Has Mylan Laboratories paid too much for Merck KGaA unit?

by | 15th May 2007 | News

Reaction to Mylan Laboratories’ swoop on the generics unit of Merck KGaA has not been all positive and the firm’s share price has taken a significant tumble.

Reaction to Mylan Laboratories’ swoop on the generics unit of Merck KGaA has not been all positive and the firm’s share price has taken a significant tumble.

The US firm’s stockholders would appear to be thinking that the $4.9 billion euro offer to buy the division is on the high side and the shares ended the day 12% down at $19.70. The planned acquisition has taken Wall Street by surprise and while observers are impressed by the audacious nature of Mylan’s bid, there are also fears about the effect paying such a sum will have on the firm.

Cowen & Co analyst Ken Cacciatore issued a research note saying that “although we like the boldness of the move, we also feel Mylan will be under pressure until visible and measurable successes are achieved – and that will take time.” The firm has arranged debt financing to fund the transaction with Merrill Lynch, Citigroup and Goldman Sachs but the fact remains that is paying well over its own market value and the price tag, which equates to around $6.7 billion, dwarves the Pennsylvania-based firm’s sales. Last November it noted that half-yearly turnover was $706.6 million.

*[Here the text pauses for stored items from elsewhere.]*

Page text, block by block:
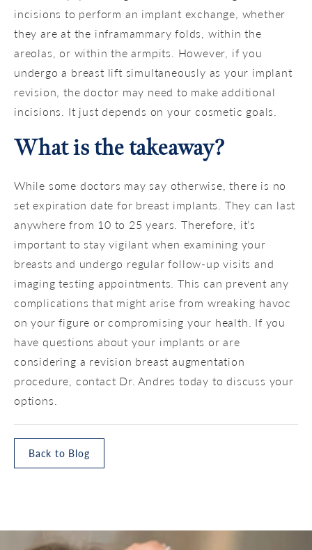
incisions to perform an implant exchange, whether
they are at the inframammary folds, within the
areolas, or within the armpits. However, if you
undergo a breast lift simultaneously as your implant
revision, the doctor may need to make additional
incisions. It just depends on your cosmetic goals.
What is the takeaway?
While some doctors may say otherwise, there is no
set expiration date for breast implants. They can last
anywhere from 10 to 25 years. Therefore, it’s
important to stay vigilant when examining your
breasts and undergo regular follow-up visits and
imaging testing appointments. This can prevent any
complications that might arise from wreaking havoc
on your figure or compromising your health. If you
have questions about your implants or are
considering a revision breast augmentation
procedure, contact Dr. Andres today to discuss your
options.
Back to Blog
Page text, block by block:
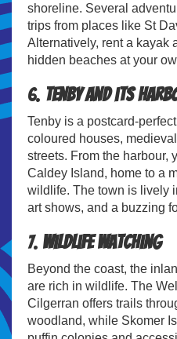
shoreline. Several
trips from places like St
Alternatively, rent a kayak
hidden beaches at your
6. Tenby and its
Tenby is a postcard-
coloured houses,
streets. From the harbour,
Caldey Island, home to a
wildlife. The town is lively
art shows, and a buzzing
7. Wildlife Watching
Beyond the coast, the
are rich in wildlife. The
Cilgerran offers trails
woodland, while Skomer
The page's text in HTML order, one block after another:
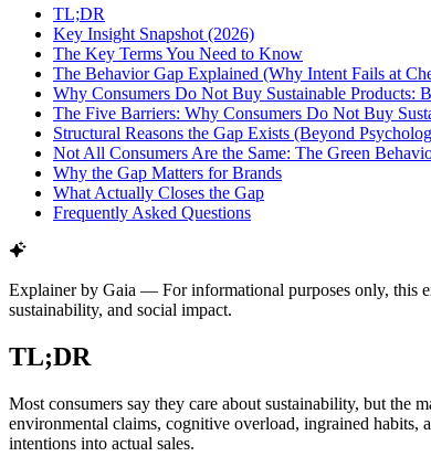
TL;DR
Key Insight Snapshot (2026)
The Key Terms You Need to Know
The Behavior Gap Explained (Why Intent Fails at
Why Consumers Do Not Buy Sustainable Products:
The Five Barriers: Why Consumers Do Not Buy
Structural Reasons the Gap Exists (Beyond
Not All Consumers Are the Same: The Green
Why the Gap Matters for Brands
What Actually Closes the Gap
Frequently Asked Questions
Explainer by Gaia — For informational purposes only, this
sustainability, and social impact.
TL;DR
Most consumers say they care about sustainability, but the
environmental claims, cognitive overload, ingrained habits,
intentions into actual sales.

However most observers were agreed that in the long-term, the deal makes a lot of sense for Mylan, not least for the fact that its reliance on the US market has been dramatically reduced. Natexis Bleichroeder analyst Corey Davis told Bloomberg that “the name of the game in generics right now is to be bigger and to find new sources of growth.” He added that the US market is saturated, and buying Merck Generics was “what a company like Mylan has to do to survive.”

The bidding for Merck Generics reached the limit of analysts’ forecasts but Mylan does not feel it has overpaid and chief executive Robert Coury has been saying that it was a one-of-a-kind opportunity to get hold of a quality asset. It is also true that with just one acquisition, the company has achieved all the scale necessary in all to compete in the highly-competitive and rapidly-consolidating generics sector. The new entity will rank third worldwide behind Israel’s Teva, which most people expected to be victorious in the Merck Generics bidding war, and the Sandoz unit of Novartis.

Short-term, however, the deal could be quite painful and Wachovia analyst Michael Tong said in a research note that “financial risk outweighs strategic rationale in the near to medium term.”